In Pool B 2014 runners-up Wales were also surprised by Iberian opposition in their opening fixture when they could only draw with Spain. Spain had not played in 2014, when they had gone to the Youth Olympics, and their performance in this opening game showed that their invitation to Nanjing to represent Europe last year had been fully justified. They were clearly far stronger than their 11th seeding, making this pool (which also contained Ireland and Italy) particularly tough. In the end the Spanish took pole position on just points difference from Wales, while the fancied young Irish team could only finish third - giving them a very tough quarter-final (though even that was touch and go until the final game). It was particularly hard on the young Italians, who finished bottom of the pool despite good performances against Wales and Ireland.
In comparison Pool C was probably the weakest of the three, with the young Dutch team cantering to a 100% Day One record, though they were nearly upset by their hosts in the opening game. In fact all of Belgium's games were decided by a single score, their two-point defeat to the Netherlands being followed by a two-point win over Russia, and then a surprise 7-0 defeat to Sweden. However, despite only one win, these three close games were enough to give them a runners-up spot in the pool. The Russians had gone into their final game with the Dutch with a 12-point cushion over Ireland that - on the basis previous games - should have been enough to give them a quarter-final, but were blown away 24-0 confining them and Sweden to the bowl.

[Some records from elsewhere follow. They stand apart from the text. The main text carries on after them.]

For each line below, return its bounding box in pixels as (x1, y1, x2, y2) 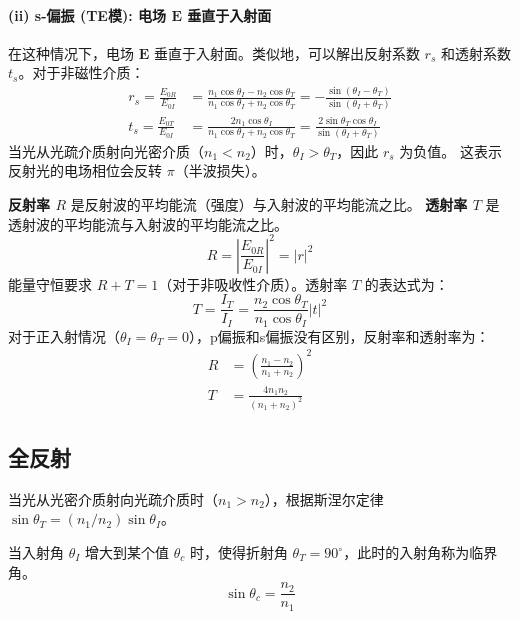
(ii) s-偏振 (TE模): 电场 (8, 4, 167, 25)
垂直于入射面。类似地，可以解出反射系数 (153, 42, 420, 63)
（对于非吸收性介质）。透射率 (158, 273, 348, 294)
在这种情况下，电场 (8, 42, 134, 63)
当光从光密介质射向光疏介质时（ (8, 488, 218, 509)
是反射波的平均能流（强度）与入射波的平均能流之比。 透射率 (70, 194, 468, 215)
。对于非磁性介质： (18, 62, 145, 83)
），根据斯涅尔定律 (264, 488, 384, 509)
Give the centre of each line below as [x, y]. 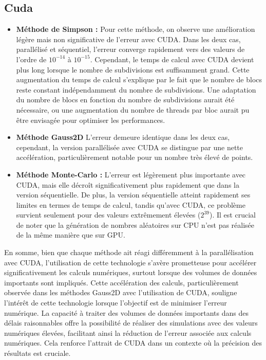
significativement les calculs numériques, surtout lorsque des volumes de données [131, 272]
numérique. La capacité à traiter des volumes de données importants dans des [126, 312]
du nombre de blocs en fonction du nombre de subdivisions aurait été [125, 100]
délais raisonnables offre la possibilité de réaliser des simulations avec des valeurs [131, 323]
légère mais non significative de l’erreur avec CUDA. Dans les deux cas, [128, 39]
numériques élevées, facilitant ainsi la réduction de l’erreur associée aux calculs [128, 332]
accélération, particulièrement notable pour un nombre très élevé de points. [135, 157]
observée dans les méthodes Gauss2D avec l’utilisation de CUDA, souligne [121, 292]
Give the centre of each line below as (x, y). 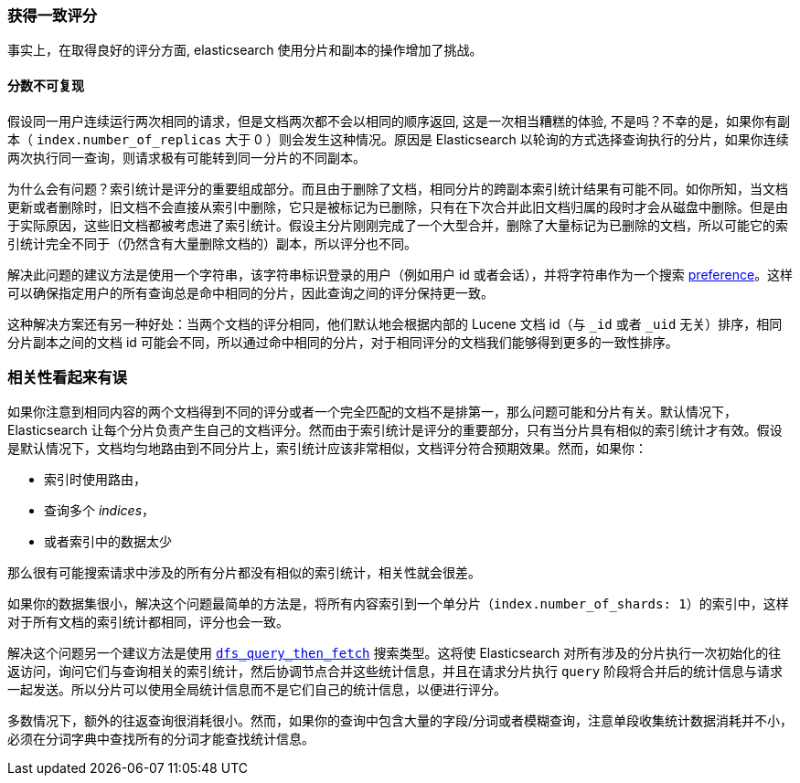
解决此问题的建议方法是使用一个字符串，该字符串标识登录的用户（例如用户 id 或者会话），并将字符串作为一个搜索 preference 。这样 (400, 274)
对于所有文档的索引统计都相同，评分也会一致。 (148, 622)
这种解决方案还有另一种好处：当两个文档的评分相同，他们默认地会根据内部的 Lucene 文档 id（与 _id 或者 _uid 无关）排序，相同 (395, 323)
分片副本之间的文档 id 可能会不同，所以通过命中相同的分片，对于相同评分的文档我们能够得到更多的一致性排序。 (343, 342)
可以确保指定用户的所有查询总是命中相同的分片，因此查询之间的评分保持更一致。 (251, 292)
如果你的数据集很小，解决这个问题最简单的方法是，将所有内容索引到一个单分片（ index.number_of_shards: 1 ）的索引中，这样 (398, 604)
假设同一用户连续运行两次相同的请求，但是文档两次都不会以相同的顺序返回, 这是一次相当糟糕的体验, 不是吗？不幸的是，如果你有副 (399, 121)
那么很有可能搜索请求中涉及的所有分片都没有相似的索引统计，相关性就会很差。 (244, 573)
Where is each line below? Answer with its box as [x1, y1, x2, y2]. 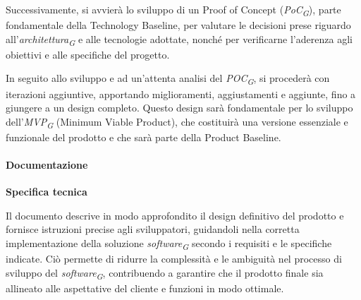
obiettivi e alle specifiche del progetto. [6, 47, 170, 61]
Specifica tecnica [6, 184, 87, 199]
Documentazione [6, 157, 88, 172]
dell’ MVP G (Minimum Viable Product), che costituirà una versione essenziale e [6, 114, 348, 131]
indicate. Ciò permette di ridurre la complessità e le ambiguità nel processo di [6, 251, 342, 266]
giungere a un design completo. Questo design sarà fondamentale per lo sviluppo [6, 100, 353, 115]
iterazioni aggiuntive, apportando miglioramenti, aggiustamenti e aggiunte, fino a [6, 86, 356, 101]
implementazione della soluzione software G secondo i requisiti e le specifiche [6, 236, 332, 252]
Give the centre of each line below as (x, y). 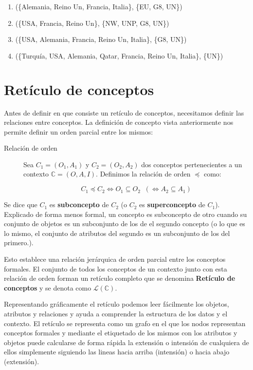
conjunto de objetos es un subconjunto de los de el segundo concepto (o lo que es (125, 224)
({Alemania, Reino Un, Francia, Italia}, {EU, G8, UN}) (99, 6)
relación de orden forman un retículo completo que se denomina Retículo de (120, 278)
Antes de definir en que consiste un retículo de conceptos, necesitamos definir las (124, 112)
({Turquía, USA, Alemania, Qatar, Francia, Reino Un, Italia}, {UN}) (119, 55)
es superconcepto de (172, 204)
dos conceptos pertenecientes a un (192, 164)
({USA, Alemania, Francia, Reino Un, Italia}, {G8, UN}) (101, 39)
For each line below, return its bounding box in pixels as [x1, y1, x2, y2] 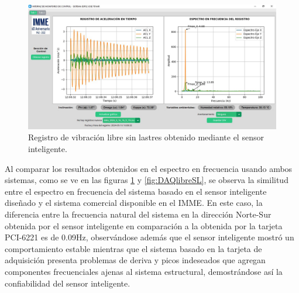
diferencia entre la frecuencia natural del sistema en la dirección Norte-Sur [5, 208, 271, 220]
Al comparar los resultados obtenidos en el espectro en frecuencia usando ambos [5, 162, 293, 174]
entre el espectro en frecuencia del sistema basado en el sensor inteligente [5, 185, 267, 197]
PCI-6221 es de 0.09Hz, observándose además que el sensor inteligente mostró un [5, 231, 294, 243]
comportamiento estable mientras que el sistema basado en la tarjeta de [5, 242, 262, 254]
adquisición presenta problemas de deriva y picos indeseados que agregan [5, 254, 266, 266]
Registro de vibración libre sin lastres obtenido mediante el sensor [28, 131, 264, 143]
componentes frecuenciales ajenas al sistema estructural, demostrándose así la [5, 265, 283, 277]
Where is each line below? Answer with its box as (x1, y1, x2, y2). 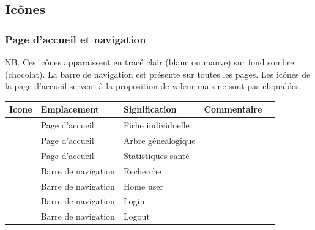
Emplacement (40, 103, 99, 116)
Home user (123, 179, 163, 192)
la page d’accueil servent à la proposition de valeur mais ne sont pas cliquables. (5, 80, 302, 92)
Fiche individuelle (123, 119, 190, 132)
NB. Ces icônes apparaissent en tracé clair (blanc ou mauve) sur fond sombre (5, 56, 294, 68)
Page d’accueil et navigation (5, 31, 146, 46)
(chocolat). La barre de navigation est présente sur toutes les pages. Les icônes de (5, 67, 311, 80)
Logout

One Day Two, England continued with their imperious drive to the title, though again their defences were breached, beating Ireland 46-7, and Spain had a similarly predictable 24-0 win over Belgium. However elsewhere form, history and pre-tournament predictions went out of the window with first the Dutch, who followed their seniors by being shocked 10-7 by Portugal (despite huge pressure in the second half they could not overcome a 10-0 half-time lead for the Portuguese), before a deserved 27-12 for Germany over Wales sent their supporters, both at the ground and following on the web, into dreamland.
After that excitement the rest of the tournament followed a more expected script, with England easing past Germany 43-5 (though the Germans were first to score) and Spain ending Portugal's run 22-0. In the final England quickly established a 22-0 lead at half-time, but Spain came back well with Teresa Bueso getting two consecutive scores before a final English try ended their resistance 27-10.
The Dutch took the Plate comfortably, rueing that quarter-final defeat to Portugal, and Wales slipped to seventh overall - an outcome that will have disappointed them.
Overall, then, England - with all the advantages listed above - remain well in advance of the rest of the continent at this level. However, truth be told there was remarkably little to choose between the runners-up Spain and the next half-dozen teams, down even to Italy (who won the bowl, and might have done well in the plate if the pool draw had been better for them). It is now up to the home unions to give these potentially talented young women the opportunities that will turn them into the stars of the next decade.